In order to get to that point I’ll have to present to you a stilted history of the music industry and popular culture that is encapsulated by a single song that I somehow remember my mum singing to me. Although I have no images or other associations attached to that memory, so it may have never happened and is actually screen memory created for some strange unconscious purpose. That song was this song, “Little Boxes” by Malvina Reynolds:

http://www.youtube.com/watch?v=2_2lGkEU4Xs

Reynolds was part of the 1960s folk revival that, through the likes of Bob Dylan, ended up introducing adult material into pop/rock music which had previously been made up of songs aimed at young teenagers. Before all that, however, it was part of a larger movement associated with equal rights, pacifism, and left-oriented ideas that was ostensibly about revolting against America’s morally bankrupt contemporary ideals but, except for some notable exceptions, was more rightly about a sense of individualist authenticity being preferable to conformism. Notably, the song rose to popular fame after this happened:

http://www.youtube.com/watch?v=La21jYGIQ8k&feature=related

Pete Seeger represents the ultimate in liberal-socialism: big hearted and concerned for his fellow man (and occasionally women, why not?) whose enemies are things like big business and pollution. Seeger smiles at you from your TV and has a little joke at the expense of those other people. It’s never you. I mean you don’t live in a ticky-tacky house do you? No, I didn’t think so. Thanks to Peter Seeger, we could all agree that we were individuals and, after all, isn’t that what really matters? Of course, once we’ve established that we’re all individuals then those bourgeois individuals who own the music industry can begin pumping out cheaper, more appealing renditions of that message on records that, thanks to the individuals whose labour they purchase for a few dollars an hours, can turn them a healthy profit:

http://www.youtube.com/watch?v=cevVf27ephs

So eventually the demand for this particular brand of sanctimony is met and the world moved on. The bourgeois individuals come to win their hard fight to “be themselves” and accumulate wealth, becoming the dominant social class whose notions of individualism now form neoliberalism. These individuals now be themselves by cutting back the government that wastes their hard-earned taxes on keeping the working class in those much-maligned ticky-tacky boxes who – thanks to the insight that Pete Seeger gave us – can only possibly be living those lives because they refuse to be individuals. They must be stupid or lazy or hate freedom or something.

Of course, some of these individuals now start to realise that the people in the ticky-tacky boxes are having a hard time of it, so they decide to make a sitcom that can help attract advertisers to recommend these people things to buy. Maybe that’ll help them to be less conformist, I don’t know…  So they make the TV show Weeds about a mom who is forced into growing dope because only being a radical dope-peddling individual will save her from the poverty that conformism inevitably leads to.

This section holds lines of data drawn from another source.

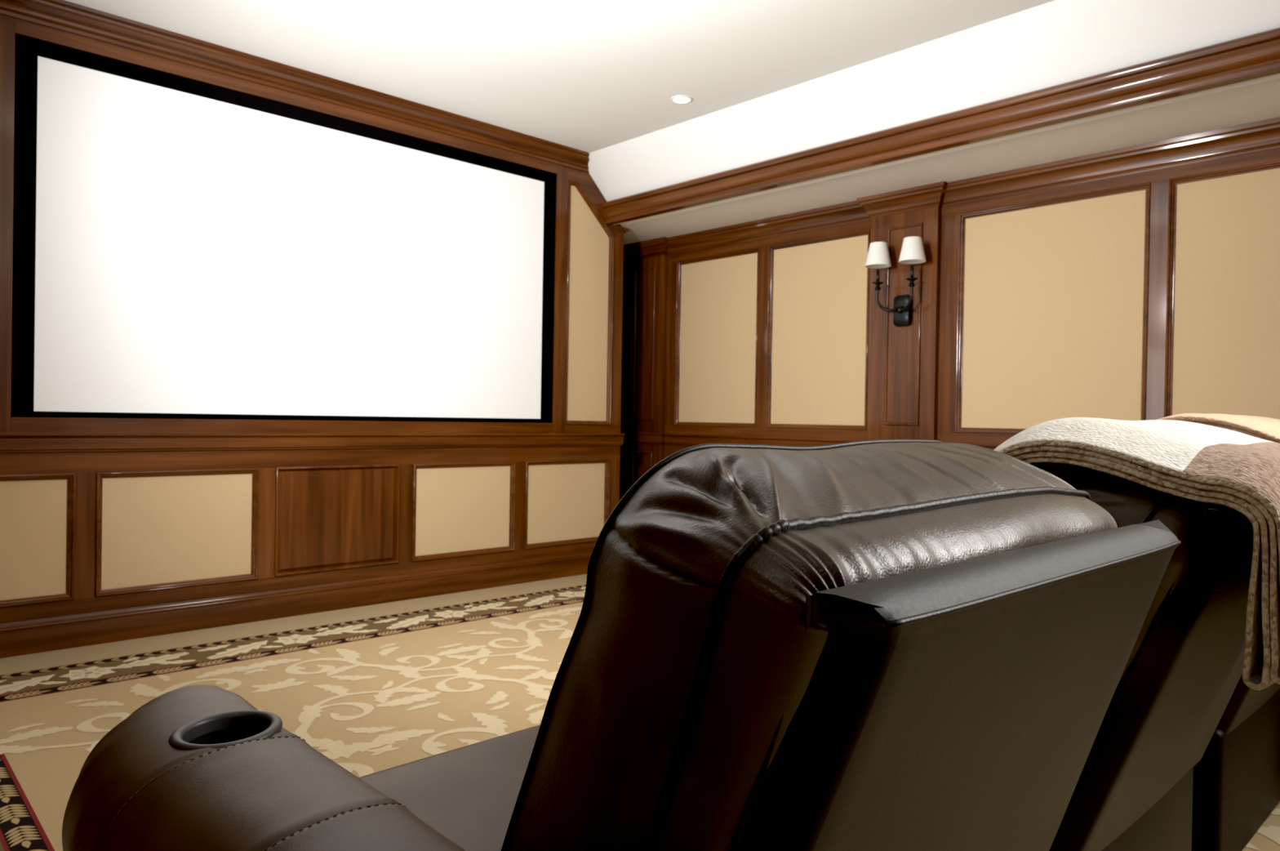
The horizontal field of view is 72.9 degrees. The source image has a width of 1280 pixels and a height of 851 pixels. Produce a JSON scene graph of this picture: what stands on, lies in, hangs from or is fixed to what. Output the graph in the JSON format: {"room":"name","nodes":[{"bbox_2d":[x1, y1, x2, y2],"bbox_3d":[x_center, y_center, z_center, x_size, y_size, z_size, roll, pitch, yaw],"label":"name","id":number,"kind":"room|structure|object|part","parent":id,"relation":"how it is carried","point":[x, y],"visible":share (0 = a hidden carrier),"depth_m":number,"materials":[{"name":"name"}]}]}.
{"room":"home theater","nodes":[
{"label":"home theater","id":0,"kind":"room"},
{"bbox_2d":[0,573,586,675],"bbox_3d":[0.572,1.091,2.324,5.200,0.100,7.950,1,1,-43],"label":"floor","id":1,"kind":"structure","parent":0,"point":[28,662],"depth_m":4.22,"materials":[{"name":"beige carpet"}]},
{"bbox_2d":[0,584,1279,850],"bbox_3d":[1.011,1.047,2.173,4.419,0.006,6.596,1,1,-43],"label":"patterned carpet","id":2,"kind":"object","parent":1,"relation":"on","point":[372,695],"visible":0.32,"depth_m":3.27,"materials":[{"name":"beige carpet"}]},
{"bbox_2d":[62,439,1181,850],"bbox_3d":[-0.049,0.519,1.109,1.058,1.018,1.070,1,1,-43],"label":"recliner","id":3,"kind":"object","parent":2,"relation":"on","point":[878,644],"visible":1,"depth_m":0.74,"materials":[{"name":"brown leather"}]},
{"bbox_3d":[-0.402,0.677,0.887,0.242,0.622,0.912,1,1,-43],"label":"armrest","id":4,"kind":"part","parent":3,"relation":"part of","materials":[{"name":"brown leather"}]},
{"bbox_2d":[358,724,540,850],"bbox_3d":[-0.027,0.592,1.215,0.720,0.176,0.675,1,1,-43],"label":"seat cushion","id":5,"kind":"object","parent":3,"relation":"on","point":[468,793],"depth_m":1.22,"materials":[{"name":"brown leather"}]},
{"bbox_2d":[506,442,1117,850],"bbox_3d":[0.217,0.347,0.967,0.718,0.655,0.432,1,1,-43],"label":"cushion","id":6,"kind":"object","parent":3,"relation":"on","point":[717,686],"depth_m":0.70,"materials":[{"name":"brown leather"}]},
{"bbox_2d":[1048,465,1253,850],"bbox_3d":[0.671,0.548,1.790,0.917,0.974,1.075,1,1,-43],"label":"recliner","id":7,"kind":"object","parent":2,"relation":"on","point":[1133,791],"visible":0.16,"depth_m":1.32,"materials":[{"name":"brown leather"}]},
{"bbox_2d":[994,417,1279,689],"bbox_3d":[0.912,0.175,1.552,0.605,0.373,0.541,1,1,-43],"label":"throw blanket","id":8,"kind":"object","parent":7,"relation":"on","point":[1238,471],"visible":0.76,"depth_m":1.28,"materials":[{"name":"beige fabric"}]},
{"bbox_2d":[1054,466,1222,686],"bbox_3d":[0.883,0.373,1.602,0.717,0.614,0.423,1,1,-43],"label":"cushion","id":9,"kind":"object","parent":7,"relation":"on","point":[1179,642],"depth_m":1.27,"materials":[{"name":"brown leather"}]},
{"bbox_2d":[1191,673,1279,850],"bbox_3d":[1.403,0.546,2.479,1.086,0.992,1.070,1,1,-43],"label":"recliner","id":10,"kind":"object","parent":2,"relation":"on","point":[1236,784],"visible":0.02,"depth_m":2.05,"materials":[{"name":"brown leather"}]},
{"bbox_2d":[1157,413,1279,443],"bbox_3d":[1.501,0.140,2.147,0.532,0.338,0.621,1,1,-43],"label":"throw blanket","id":11,"kind":"object","parent":10,"relation":"on","point":[1264,428],"visible":0.27,"depth_m":1.98,"materials":[{"name":"beige fabric"}]},
{"bbox_2d":[0,13,623,622],"bbox_3d":[-1.643,-0.403,4.684,4.067,2.776,0.126,1,1,-43],"label":"wall","id":12,"kind":"structure","parent":0,"point":[81,531],"depth_m":4.49,"materials":[{"name":"brown wood"}]},
{"bbox_3d":[-2.774,0.486,3.590,0.674,0.503,0.005,1,1,-43],"label":"fabric panel","id":13,"kind":"part","parent":12,"relation":"part of","materials":[{"name":"beige fabric"}]},
{"bbox_3d":[-2.763,0.486,3.579,0.730,0.559,0.026,1,1,-43],"label":"panel moulding","id":14,"kind":"part","parent":12,"relation":"part of","materials":[{"name":"brown wood"}]},
{"bbox_3d":[-2.193,0.491,4.138,0.652,0.503,0.005,1,1,-43],"label":"fabric panel","id":15,"kind":"part","parent":12,"relation":"part of","materials":[{"name":"beige fabric"}]},
{"bbox_3d":[-2.183,0.492,4.127,0.708,0.559,0.026,1,1,-43],"label":"panel moulding","id":16,"kind":"part","parent":12,"relation":"part of","materials":[{"name":"brown wood"}]},
{"bbox_3d":[-1.617,0.030,4.655,2.877,0.112,0.019,1,1,-43],"label":"sill rail","id":17,"kind":"part","parent":12,"relation":"part of","materials":[{"name":"brown wood"}]},
{"bbox_2d":[10,33,555,422],"bbox_3d":[-1.606,-0.834,4.652,2.875,1.615,0.009,1,1,-43],"label":"projection screen","id":18,"kind":"object","parent":12,"relation":"attached to","point":[184,247],"visible":1,"depth_m":4.34,"materials":[{"name":"white fabric"}]},
{"bbox_3d":[-1.588,-1.688,4.642,2.877,0.092,0.019,1,1,-43],"label":"head rail","id":19,"kind":"part","parent":12,"relation":"part of","materials":[{"name":"brown wood"}]},
{"bbox_2d":[0,0,589,172],"bbox_3d":[-1.544,-1.748,4.593,3.396,0.090,0.110,1,1,-43],"label":"trim","id":20,"kind":"structure","parent":12,"relation":"attached to","point":[61,15],"depth_m":4.31,"materials":[{"name":"brown wood"}]},
{"bbox_2d":[0,551,591,657],"bbox_3d":[-1.621,0.915,4.649,4.067,0.142,0.024,1,1,-43],"label":"baseboard","id":21,"kind":"structure","parent":12,"relation":"attached to","point":[20,637],"depth_m":4.36,"materials":[{"name":"brown wood"}]},
{"bbox_3d":[-1.633,0.836,4.662,4.067,0.119,0.015,1,1,-43],"label":"rail","id":22,"kind":"part","parent":12,"relation":"part of","materials":[{"name":"brown wood"}]},
{"bbox_3d":[-1.622,0.151,4.657,4.067,0.132,0.015,1,1,-43],"label":"rail","id":23,"kind":"part","parent":12,"relation":"part of","materials":[{"name":"brown wood"}]},
{"bbox_2d":[0,432,625,452],"bbox_3d":[-1.599,0.083,4.642,4.079,0.082,0.034,1,1,-43],"label":"trim","id":24,"kind":"structure","parent":12,"relation":"attached to","point":[9,442],"depth_m":4.35,"materials":[{"name":"brown wood"}]},
{"bbox_3d":[-1.618,0.495,4.669,0.656,0.527,0.010,1,1,-43],"label":"raised panel","id":25,"kind":"part","parent":12,"relation":"part of","materials":[{"name":"brown wood"}]},
{"bbox_3d":[-1.612,0.495,4.663,0.692,0.563,0.022,1,1,-43],"label":"panel moulding","id":26,"kind":"part","parent":12,"relation":"part of","materials":[{"name":"brown wood"}]},
{"bbox_3d":[-1.055,0.502,5.212,0.649,0.503,0.005,1,1,-43],"label":"fabric panel","id":27,"kind":"part","parent":12,"relation":"part of","materials":[{"name":"beige fabric"}]},
{"bbox_3d":[-1.045,0.502,5.201,0.705,0.559,0.026,1,1,-43],"label":"panel moulding","id":28,"kind":"part","parent":12,"relation":"part of","materials":[{"name":"brown wood"}]},
{"bbox_3d":[-0.484,0.507,5.751,0.650,0.503,0.005,1,1,-43],"label":"fabric panel","id":29,"kind":"part","parent":12,"relation":"part of","materials":[{"name":"beige fabric"}]},
{"bbox_3d":[-0.474,0.508,5.740,0.706,0.559,0.026,1,1,-43],"label":"panel moulding","id":30,"kind":"part","parent":12,"relation":"part of","materials":[{"name":"brown wood"}]},
{"bbox_3d":[-0.433,-1.693,5.734,0.115,0.160,0.015,1,1,-43],"label":"rail","id":31,"kind":"part","parent":12,"relation":"part of","materials":[{"name":"brown wood"}]},
{"bbox_3d":[-0.348,-0.808,5.848,0.349,1.552,0.005,1,1,-43],"label":"fabric panel","id":32,"kind":"part","parent":12,"relation":"part of","materials":[{"name":"beige fabric"}]},
{"bbox_3d":[-0.338,-0.808,5.837,0.405,1.608,0.026,1,1,-43],"label":"panel moulding","id":33,"kind":"part","parent":12,"relation":"part of","materials":[{"name":"brown wood"}]},
{"bbox_3d":[-0.323,0.047,5.880,0.499,0.101,0.015,1,1,-43],"label":"rail","id":34,"kind":"part","parent":12,"relation":"part of","materials":[{"name":"brown wood"}]},
{"bbox_3d":[-0.267,-1.536,5.895,0.419,0.471,0.015,1,1,-43],"label":"slanted rail","id":35,"kind":"part","parent":12,"relation":"part of","materials":[{"name":"brown wood"}]},
{"bbox_2d":[622,226,630,233],"bbox_3d":[-0.130,-1.367,6.121,0.100,0.041,0.080,1,1,-43],"label":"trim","id":36,"kind":"structure","parent":12,"relation":"attached to","point":[625,230],"depth_m":6.09,"materials":[{"name":"brown wood"}]},
{"bbox_2d":[65,0,1279,244],"bbox_3d":[0.617,-1.592,2.303,5.240,0.492,7.950,1,1,-43],"label":"ceiling","id":37,"kind":"structure","parent":0,"point":[764,80],"depth_m":4.04,"materials":[{"name":"white paint"}]},
{"bbox_2d":[670,94,692,103],"bbox_3d":[0.224,-1.761,4.687,0.120,0.006,0.120,1,1,-43],"label":"recessed light","id":38,"kind":"object","parent":37,"relation":"in","point":[680,99],"visible":1,"depth_m":4.68,"materials":[{"name":"white paint"}]},
{"bbox_2d":[602,27,1279,225],"bbox_3d":[2.235,-1.385,3.308,0.077,0.150,7.184,1,1,-43],"label":"trim","id":39,"kind":"structure","parent":37,"relation":"attached to","point":[1255,55],"depth_m":3.95,"materials":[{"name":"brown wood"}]},
{"bbox_2d":[619,147,1279,500],"bbox_3d":[2.501,-0.160,4.115,0.192,2.438,7.950,1,1,-43],"label":"wall","id":40,"kind":"structure","parent":0,"point":[1154,294],"depth_m":4.74,"materials":[{"name":"brown wood"}]},
{"bbox_3d":[0.013,0.497,6.620,0.022,0.600,0.224,1,1,-43],"label":"panel moulding","id":41,"kind":"part","parent":40,"relation":"part of","materials":[{"name":"brown wood"}]},
{"bbox_3d":[0.032,-0.617,6.611,0.022,1.160,0.224,1,1,-43],"label":"panel moulding","id":42,"kind":"part","parent":40,"relation":"part of","materials":[{"name":"brown wood"}]},
{"bbox_3d":[0.535,-0.601,6.148,0.026,1.215,0.775,1,1,-43],"label":"panel moulding","id":43,"kind":"part","parent":40,"relation":"part of","materials":[{"name":"brown wood"}]},
{"bbox_3d":[0.545,-0.601,6.159,0.005,1.159,0.719,1,1,-43],"label":"fabric panel","id":44,"kind":"part","parent":40,"relation":"part of","materials":[{"name":"beige fabric"}]},
{"bbox_2d":[620,431,999,449],"bbox_3d":[2.437,0.156,4.062,0.074,0.082,7.950,1,1,-43],"label":"trim","id":45,"kind":"structure","parent":40,"relation":"attached to","point":[629,437],"depth_m":6.04,"materials":[{"name":"brown wood"}]},
{"bbox_3d":[1.122,-0.586,5.526,0.026,1.215,0.773,1,1,-43],"label":"panel moulding","id":46,"kind":"part","parent":40,"relation":"part of","materials":[{"name":"brown wood"}]},
{"bbox_3d":[2.471,0.174,4.095,0.020,0.235,7.950,1,1,-43],"label":"rail","id":47,"kind":"part","parent":40,"relation":"part of","materials":[{"name":"brown wood"}]},
{"bbox_3d":[1.133,-0.586,5.536,0.005,1.159,0.717,1,1,-43],"label":"fabric panel","id":48,"kind":"part","parent":40,"relation":"part of","materials":[{"name":"beige fabric"}]},
{"bbox_2d":[865,235,925,326],"bbox_3d":[1.462,-0.814,4.952,0.179,0.477,0.364,1,1,-43],"label":"wall sconce","id":49,"kind":"object","parent":40,"relation":"attached to","point":[912,251],"visible":1,"depth_m":4.97,"materials":[{"name":"black metal"}]},
{"bbox_3d":[1.379,-0.988,5.019,0.148,0.132,0.148,1,1,-43],"label":"lamp shade","id":50,"kind":"part","parent":49,"relation":"part of","materials":[{"name":"white fabric"}]},
{"bbox_3d":[1.420,-0.741,5.023,0.155,0.172,0.066,1,0,-3],"label":"arm","id":51,"kind":"part","parent":49,"relation":"part of","materials":[{"name":"black metal"}]},
{"bbox_3d":[1.512,-0.664,5.008,0.027,0.179,0.113,1,1,-43],"label":"plate","id":52,"kind":"part","parent":49,"relation":"part of","materials":[{"name":"black metal"}]},
{"bbox_3d":[1.509,-0.739,4.910,0.066,0.172,0.163,1,0,-17],"label":"arm","id":53,"kind":"part","parent":49,"relation":"part of","materials":[{"name":"black metal"}]},
{"bbox_3d":[1.528,-0.984,4.862,0.148,0.132,0.148,1,1,-43],"label":"lamp shade","id":54,"kind":"part","parent":49,"relation":"part of","materials":[{"name":"white fabric"}]},
{"bbox_3d":[1.527,-0.579,5.027,0.022,1.160,0.224,1,1,-43],"label":"panel moulding","id":55,"kind":"part","parent":40,"relation":"part of","materials":[{"name":"brown wood"}]},
{"bbox_3d":[2.495,-1.243,4.083,0.020,0.169,7.950,1,1,-43],"label":"rail","id":56,"kind":"part","parent":40,"relation":"part of","materials":[{"name":"brown wood"}]},
{"bbox_2d":[623,116,1279,263],"bbox_3d":[2.449,-1.270,4.040,0.107,0.115,7.950,1,1,-43],"label":"trim","id":57,"kind":"structure","parent":40,"relation":"attached to","point":[1264,135],"depth_m":4.64,"materials":[{"name":"brown wood"}]},
{"bbox_3d":[2.101,-0.561,4.489,0.026,1.215,0.958,1,1,-43],"label":"panel moulding","id":58,"kind":"part","parent":40,"relation":"part of","materials":[{"name":"brown wood"}]},
{"bbox_3d":[2.112,-0.561,4.499,0.005,1.159,0.902,1,1,-43],"label":"fabric panel","id":59,"kind":"part","parent":40,"relation":"part of","materials":[{"name":"beige fabric"}]},
{"bbox_3d":[2.812,-0.543,3.736,0.026,1.215,0.961,1,1,-43],"label":"panel moulding","id":60,"kind":"part","parent":40,"relation":"part of","materials":[{"name":"brown wood"}]},
{"bbox_3d":[2.822,-0.543,3.746,0.005,1.159,0.905,1,1,-43],"label":"fabric panel","id":61,"kind":"part","parent":40,"relation":"part of","materials":[{"name":"beige fabric"}]}
]}

To drive home this point, a number of radical new bands - all carefully branded in order to represent a certain facet of the “selves” which their consumers are “being” – come along to cover a song from back in the day when people were probably more authentic or something for some reason nostalgia… the most hilarious of which is this ditty from the impeccably named “Rise Against”:

http://www.youtube.com/watch?v=qE64L8PlQgc

Perhaps inspired by this particular little “meme” (not to undermine their obvious creativity which is, after all, what individuals specialise in) a group called “Walk off the Earth” that specialise in being individuals online devise a video abounding in the symbolism of the individual. Cardboard – not like the nasty cardboard that they have in warehouses and things, the nice cardboard from playgroup – is rolled and cut and sticky-taped and glued into a twee approximation of what a ticky-tacky house might look like if people were only as imaginative and individual as this band. They wear coloured T-shirts that show they’re different… but all the same really! (which is deep) And they play instruments that are made out of boxes which manage, like themselves, to be superficially original whilst fulfilling all the qualities that constitute what everything has been all along. Plus, if you like this kind of thing you might enjoy 02 products, because it was their idea all along:

http://www.youtube.com/watch?v=LM8JhvfoqdA

So, eventually we reach the point that those revolutionaries dreamed about so long, long ago… where we can all sit back in our NON ticky-tacky houses and watch our NON ticky-tacky televisions where we can see the best NON ticky-tacky corporation to purchase mobile phones from in order to call all our NON ticky-tacky friends and do stuff that free, creative individuals do in a world without conformity, because conformity was something that happened in the long, long ago… like poor people.

And finally, in this apotheosis of mediums – the Youtube Ad – we can finally hear the last verse of this song that has brought us all the way to this point:

Then we thought more,

And we did more,

And we took away the complexity,

And we all smile together

As things began to change.

Then the tide turned and the rules changed

And out came the possibilities,

And we all lived much better,

And we’d never be the same,

Money, Tickets, Shopping,

Your Community,

Things are Changing.

http://www.youtube.com/watch?v=HbbmfB6NZxI





Dare to be an individual, just like everybody else, because money is basically butterflies.

 
 
What is the point in this odd bracket-word of “love”? It’s a valuable commodity, but only in its blandest depiction as an objective set of clichés. Hollywood could save a lot of money by only making one “rom-com” and then digitally replacing the stars’ faces every few months, I don’t think the minor variations in storyline would be missed. Similarly, I don’t think a popular love song has ever been written about an actual person. In fact, if one has then I feel rather sorry for that featureless object of reheated second-hand platitudes…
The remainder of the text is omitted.